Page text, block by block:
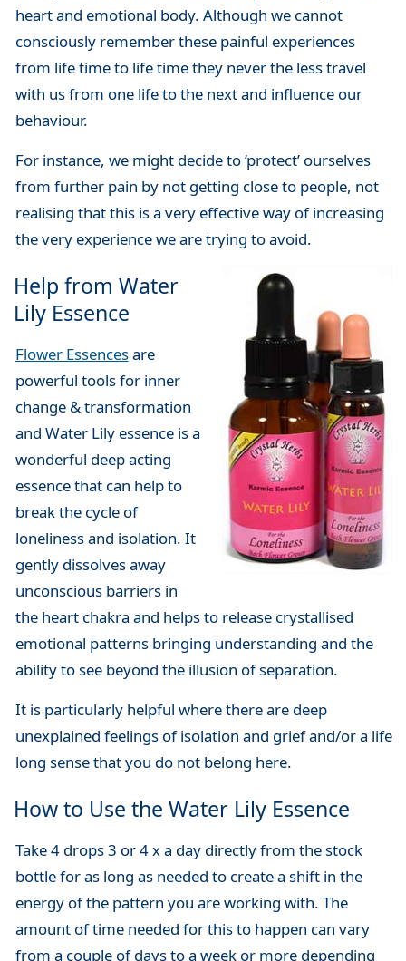
heart and emotional body. Although we cannot
consciously remember these painful experiences
from life time to life time they never the less travel
with us from one life to the next and influence our
behaviour.
For instance, we might decide to ‘protect’ ourselves
from further pain by not getting close to people, not
realising that this is a very effective way of increasing
the very experience we are trying to avoid.
Help from Water
Lily Essence
Flower Essencesare
powerful tools for inner
change & transformation
and Water Lily essence is a
wonderful deep acting
essence that can help to
break the cycle of
loneliness and isolation. It
gently dissolves away
unconscious barriers in
the heart chakra and helps to release crystallised
emotional patterns bringing understanding and the
ability to see beyond the illusion of separation.
It is particularly helpful where there are deep
unexplained feelings of isolation and grief and/or a life
long sense that you do not belong here.
How to Use the Water Lily Essence
Take 4 drops 3 or 4 x a day directly from the stock
bottle for as long as needed to create a shift in the
energy of the pattern you are working with. The
amount of time needed for this to happen can vary
from a couple of days to a week or more depending
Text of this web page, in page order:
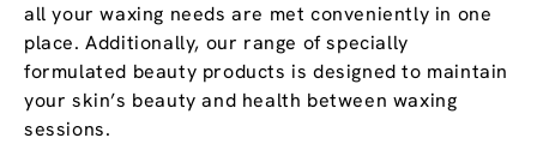
all your waxing needs are met conveniently in one
place. Additionally, our range of specially
formulated beauty products is designed to maintain
your skin’s beauty and health between waxing
sessions.
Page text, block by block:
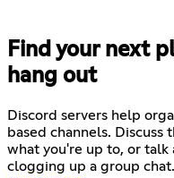
Find your next
hang out
Discord servers help
based channels. Discuss
what you're up to, or
clogging up a group chat.
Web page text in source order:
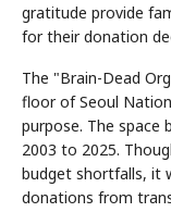
gratitude provide
for their donation
The "Brain-Dead
floor of Seoul
purpose. The space
2003 to 2025.
budget shortfalls, it
donations from
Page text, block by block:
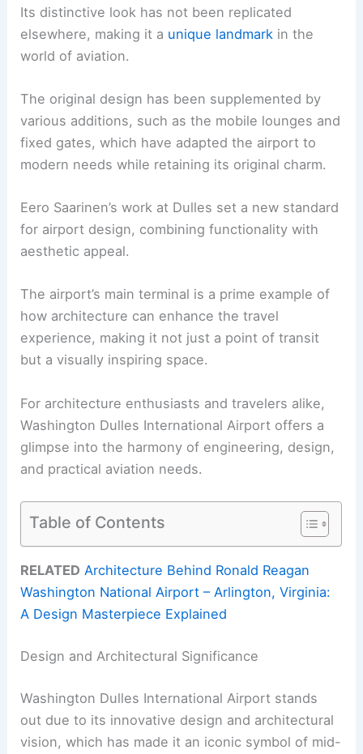
Its distinctive look has not been replicated
elsewhere, making it a unique landmark in the
world of aviation.
The original design has been supplemented by
various additions, such as the mobile lounges and
fixed gates, which have adapted the airport to
modern needs while retaining its original charm.
Eero Saarinen’s work at Dulles set a new standard
for airport design, combining functionality with
aesthetic appeal.
The airport’s main terminal is a prime example of
how architecture can enhance the travel
experience, making it not just a point of transit
but a visually inspiring space.
For architecture enthusiasts and travelers alike,
Washington Dulles International Airport offers a
glimpse into the harmony of engineering, design,
and practical aviation needs.
Table of Contents
RELATED Architecture Behind Ronald Reagan
Washington National Airport – Arlington, Virginia:
A Design Masterpiece Explained
Design and Architectural Significance
Washington Dulles International Airport stands
out due to its innovative design and architectural
vision, which has made it an iconic symbol of mid-
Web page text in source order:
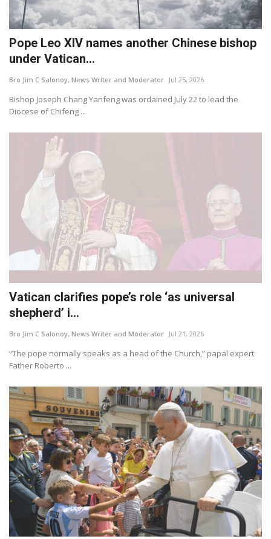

## Assigned task
Among the entries above, copy exactly the stretch from the line holding "for their donation" through the line holding "world of aviation.", leaving out any pictures.

## Output below
for their donation
The "Brain-Dead
floor of Seoul
purpose. The space
2003 to 2025.
budget shortfalls, it
donations from
Page text, block by block:
Its distinctive look has not been replicated
elsewhere, making it a unique landmark in the
world of aviation.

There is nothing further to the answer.